Download the associated Workbook for this lesson
Extracting data from tables and databases is something that is done quite frequently from within Excel. We haven't seen too many spreadsheets where extracting data is not needed. The information below is meant as a generic guide to extracting data from a database or table. The one thing you should always look for when faced with the problem of how to extract information is "what won't change!" In other words you must establish a constant from all the variables. Lets look at some ways this can be done!
In the Lookup & Reference example below we will work through it with you to again to try and demonstrate the possible thought process we would use to arrive at a solution.

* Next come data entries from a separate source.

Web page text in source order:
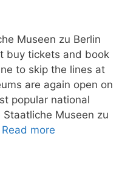
Museen zu Berlin
buy tickets and book
to skip the lines at
are again open on
popular national
Museen zu
Read more
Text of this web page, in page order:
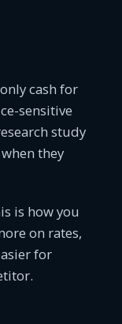
cash for
sensitive
study
they
is how you
on rates,
for
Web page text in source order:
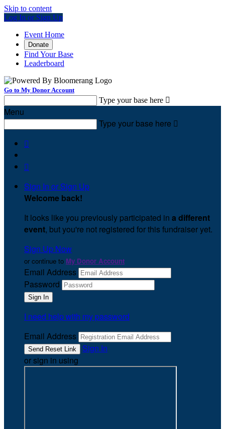
Skip to content
Log In or Sign Up
Event Home
Donate
Find Your Base
Leaderboard
Go to My Donor Account
Type your base here 
Menu
Type your base here 


Sign In or Sign Up
Welcome back!
It looks like you previously participated in a different
event, but you're not registered for this fundraiser yet.
Sign Up Now
or continue to My Donor Account
Email Address
Password
I need help with my password
Email Address
Sign In
or sign in using

This will end up being a relatively deeply nested formula and will include a number of different functions. I'm using this as an example because it will end up being a very generic solution.
Quite possibly the most common of these type of Functions is the VLOOKUP. This because it will look within the first column of a nominated table array for a nominated value and return the value from the same row in a nominated column. We looked at the VLOOKUP in the lesson on "Specific Worksheet Formulas" so we will move on to a more difficult situation.
When we need to extract some data from within a table or database using a Lookup & Reference function there is really only one thing we need to do and that is, find it's Row and/or Column number. Once we have this we can extract the data from the table or database. Remember that Excel uses a grid method to locate data, a very simple but effective method. If it works for Excel it will work for us!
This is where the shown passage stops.